Characteristic Analysis and Uncertainty Assessment of the Joint Distribution of Runoff and Sediment: A Case Study of the Huangfuchuan River Basin, China

Abstract

Exploring the relationship between runoff and sediment elements in a river basin is a prerequisite for realizing the scientific management scheme of runoff and sediment. In this study, six commonly applied probability distributions are utilized to fit the marginal distribution, and three Archimedes copulas are used to fit the joint distribution to build a joint probability distribution model of river runoff and sediment in sandy areas. The synchronous and asynchronous encounter probabilities of runoff and sediment are calculated. The uncertainties of marginal distribution, parameter estimation, and copula function in the process of constructing the joint distribution model framework are analyzed. The results indicate that: (1) The runoff and sediment series from 1954 to 2015 of the Huangfuchuan River basin are divided into three stages by using the cumulative anomaly method and the double mass curve method, and the runoff and sediment in the three stages have strong correlations.
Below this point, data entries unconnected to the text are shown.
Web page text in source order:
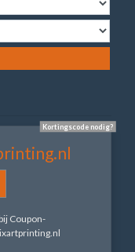
Kortingscode nodig?
Coupon-
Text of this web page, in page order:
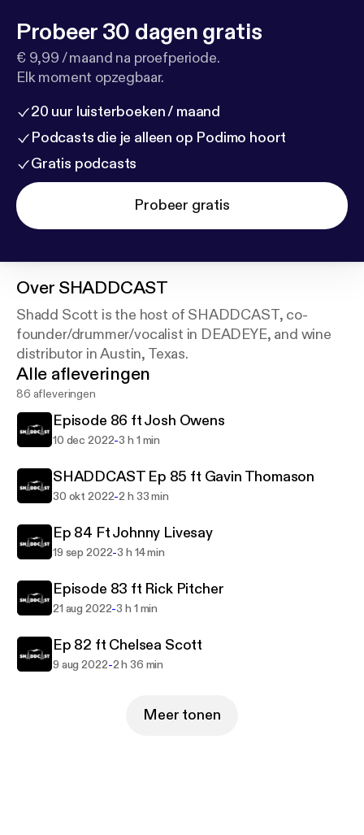
Probeer 30 dagen gratis
€ 9,99 / maand na proefperiode.
Elk moment opzegbaar.
20 uur luisterboeken / maand
Podcasts die je alleen op Podimo hoort
Gratis podcasts
Probeer gratis
Over SHADDCAST
Shadd Scott is the host of SHADDCAST, co-
founder/drummer/vocalist in DEADEYE, and wine
distributor in Austin, Texas.
Alle afleveringen
86 afleveringen
Episode 86 ft Josh Owens
10 dec 2022-3 h 1 min
SHADDCAST Ep 85 ft Gavin Thomason
30 okt 2022-2 h 33 min
Ep 84 Ft Johnny Livesay
19 sep 2022-3 h 14 min
Episode 83 ft Rick Pitcher
21 aug 2022-3 h 1 min
Ep 82 ft Chelsea Scott
9 aug 2022-2 h 36 min
Meer tonen
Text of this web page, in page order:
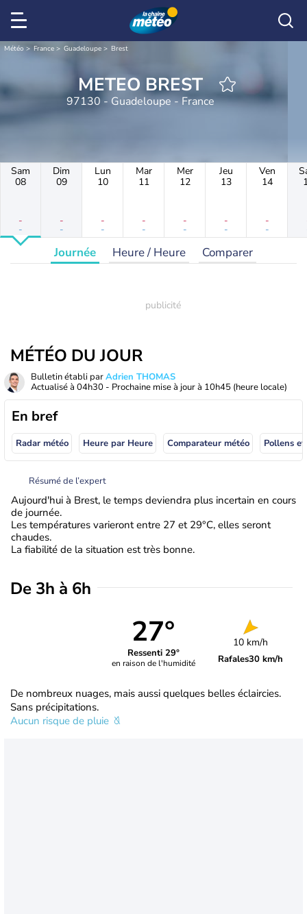
Météo France Guadeloupe Brest
METEO BREST
97130 - Guadeloupe - France
Sam
08
-
-
Dim
09
-
-
Lun
10
-
-
Mar
11
-
-
Mer
12
-
-
Jeu
13
-
-
Ven
14
-
-
Journée Heure / Heure Comparer
MÉTÉO DU JOUR
Bulletin établi parAdrien THOMAS
Actualisé à 04h30 - Prochaine mise à jour à 10h45 (heure locale)
En bref
Radar météo Heure par Heure Comparateur météo Pollens
Résumé de l’expert
Aujourd'hui à Brest, le temps deviendra plus incertain en cours
de journée.
Les températures varieront entre 27 et 29°C, elles seront
chaudes.
La fiabilité de la situation est très bonne.
De 3h à 6h
27°
Ressenti 29°
en raison de l'humidité
10 km/h
Rafales30 km/h
De nombreux nuages, mais aussi quelques belles éclaircies.
Sans précipitations.
Aucun risque de pluie
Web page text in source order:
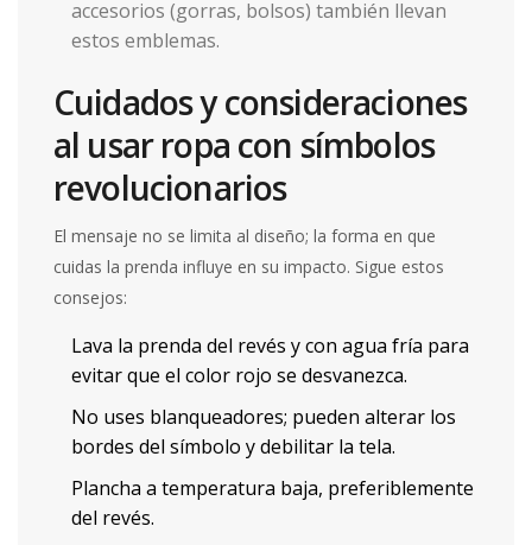
accesorios (gorras, bolsos) también llevan
estos emblemas.
Cuidados y consideraciones
al usar ropa con símbolos
revolucionarios
El mensaje no se limita al diseño; la forma en que
cuidas la prenda influye en su impacto. Sigue estos
consejos:
Lava la prenda del revés y con agua fría para
evitar que el color rojo se desvanezca.
No uses blanqueadores; pueden alterar los
bordes del símbolo y debilitar la tela.
Plancha a temperatura baja, preferiblemente
del revés.
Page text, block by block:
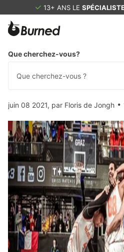
13+ ANS LE
Que cherchez-vous?
Homepage Blogues
3 X 3 basketteurs réalisent
juin 08 2021, par Floris de Jongh
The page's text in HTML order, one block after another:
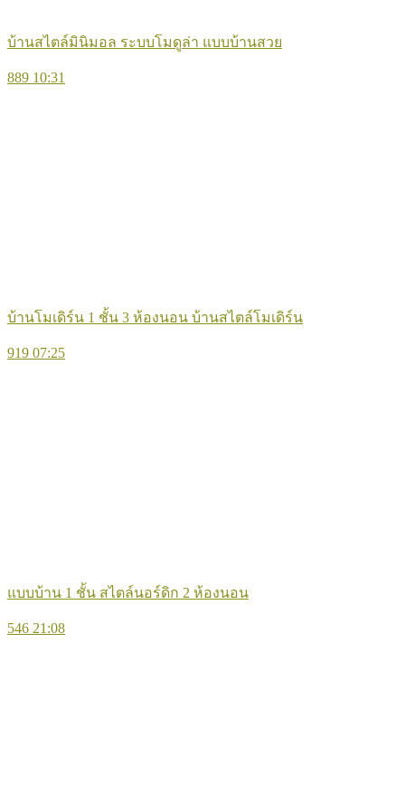
บ้านสไตล์มินิมอล ระบบโมดูล่า แบบบ้านสวย
889 10:31
บ้านโมเดิร์น 1 ชั้น 3 ห้องนอน บ้านสไตล์โมเดิร์น
919 07:25
แบบบ้าน 1 ชั้น สไตล์นอร์ดิก 2 ห้องนอน
546 21:08

In the Ta (1954–1978) and Tb (1979–1996) stages, the optimal joint distribution functions of runoff and sediment are Gumbel, and in the Tc (1997–2015) stage the optimal joint distribution function is Clayton; (2) The synchronous probabilities of runoff and sediment series in the three stages are 69.84%, 84.82%, and 70.72%, respectively, which are much greater than the asynchronous frequencies of abundance and depletion, and this showed that the conditions of runoff and sediment in the river basin are consistent; (3) The joint distribution function is sensitive to the choice of marginal distributions, parameters, and copula functions, and the optimal marginal distribution function, optimal copula function, and the parameters selected by the maximum likelihood estimation method can better fit the runoff-sediment relationship in the river basin and reduce the process uncertainty.